Thursday, March 21, 2013

Scaling Land to Fit the Three.js Sun

‹prev | My Chain | next›

After all this time, I still do not quite understand lighting in Three.js. I would like to have sunlight shining down on my awesome river landscape:



The problem is that I have made my river rafting world much larger than the normal DirectionalLight in Three.js. I made the land 5000 by 5000:

  var ground = makeGround(5000);
  // ...
  function makeGround(size) {
    var faces = 100;
    var shape = new THREE.PlaneGeometry(size, size, faces, faces);
    var cover = Physijs.createMaterial(new THREE.MeshPhongMaterial(), 1, 0.1);
    // ...
    var ground = new Physijs.HeightfieldMesh(
      shape, cover, 0
    );
    // ...
  }
If I add a directional light that is equal parts offset in the x, y, and z directions, I get shadows in the scene. But the shadows are only visible in the middle of the river. For much of the beginning part of the journey and much of the end, there are no shadows.

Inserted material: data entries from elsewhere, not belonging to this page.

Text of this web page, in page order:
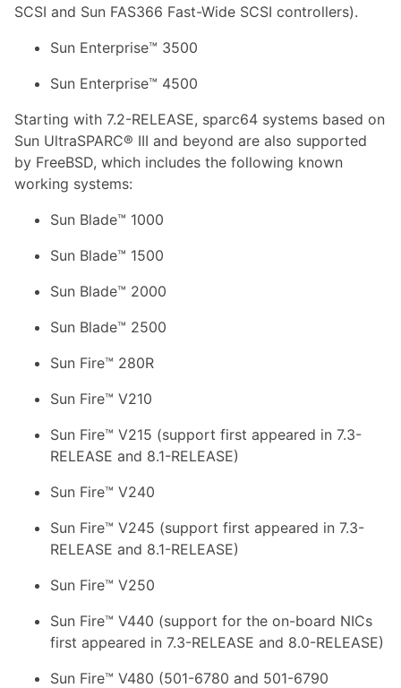
SCSI and Sun FAS366 Fast-Wide SCSI controllers).
Sun Enterprise™ 3500
Sun Enterprise™ 4500
Starting with 7.2-RELEASE, sparc64 systems based on
Sun UltraSPARC® III and beyond are also supported
by FreeBSD, which includes the following known
working systems:
Sun Blade™ 1000
Sun Blade™ 1500
Sun Blade™ 2000
Sun Blade™ 2500
Sun Fire™ 280R
Sun Fire™ V210
Sun Fire™ V215 (support first appeared in 7.3-
RELEASE and 8.1-RELEASE)
Sun Fire™ V240
Sun Fire™ V245 (support first appeared in 7.3-
RELEASE and 8.1-RELEASE)
Sun Fire™ V250
Sun Fire™ V440 (support for the on-board NICs
first appeared in 7.3-RELEASE and 8.0-RELEASE)
Sun Fire™ V480 (501-6780 and 501-6790

Three.js includes a debugging mechanism for figuring out the shape of lights. So I enable it with the shadowCameraVisible property:
  function addSunlight(scene) {
    var sunlight = new THREE.DirectionalLight();
    sunlight.intensity = 0.5;
    sunlight.castShadow = true;
    sunlight.position.set(1, 1, 1);
    sunlight.shadowCameraVisible = true;
    scene.add(sunlight);
  }
I manually position the camera well away from land to find:



The red “X” marks the orientation of the light source. The yellow box signifies the extent of the shadow making region of the light. In other words: source of the mystery found. My code will only produce shadows in the very center of the game.

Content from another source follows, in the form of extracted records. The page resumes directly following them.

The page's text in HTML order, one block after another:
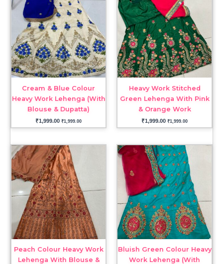
Cream & Blue Colour
Heavy Work Lehenga (With
Blouse & Dupatta)
₹1,999.00 ₹1,999.00
Heavy Work Stitched
Green Lehenga With Pink
& Orange Work
₹1,999.00 ₹1,999.00
Peach Colour Heavy Work
Lehenga With Blouse &
Bluish Green Colour Heavy
Work Lehenga (With

To make the shadow box larger, I fiddle with parameters available on DirectionalLight:
  function addSunlight(scene) {
    var sunlight = new THREE.DirectionalLight();
    sunlight.intensity = 0.5;
    sunlight.castShadow = true;
    sunlight.shadowCameraLeft = -1500;
    sunlight.shadowCameraRight = 1500;
    sunlight.shadowCameraTop = 2500;
    sunlight.shadowCameraNear = -2000;
    sunlight.position.set(1, 1, 1);
    sunlight.shadowCameraVisible = true;
    scene.add(sunlight);
  }
This makes for a nice improvement in the shadow casting area of my “Sun” directional light source:



Although it occurs to me. Perhaps I am taking the wrong approach. Instead of making light bigger, perhaps it is easier to scale down everything else. There must be a reason that DirectionalLight defaults to the size that it does.

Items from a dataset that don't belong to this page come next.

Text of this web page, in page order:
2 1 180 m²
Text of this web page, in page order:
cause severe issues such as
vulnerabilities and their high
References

After removing the shadow box size properties from the sunlight and scaling the playing area down, I am left with this:



I think this is probably the way to go. The overall effect in the game is still not quite right, so I will probably come back to this tomorrow to see if there are some other settings in need of tweaking. But, so far so good with the scaled down approach.


Day #697

3 comments:

  1. I have got exactly the same issue so far. Still working on it! Any improvement you side?

    ReplyDelete
  2. Ijust found a solution for my own problem:
    YOu just nee to remove the normalize() function to have the full control on your shadow and light parameters, from
    light.position.set(5000, 5000, 5000 ).normalize();
    to
    light.position.set(5000, 5000, 5000 );

    Cheerio

    ReplyDelete
    Replies
    1. Nice! I was not aware of the normalize() method -- something else for me to learn about :)

      For me, the problem was the very concept of a shadow box with directional light. Somehow it just didn't seem to fit. Thanks to mucking around with it here, I was eventually able to get it working pretty nicely: http://japhr.blogspot.com/2013/03/threejs-directional-light-shadow-boxes.html.

      Still more for me to learn though!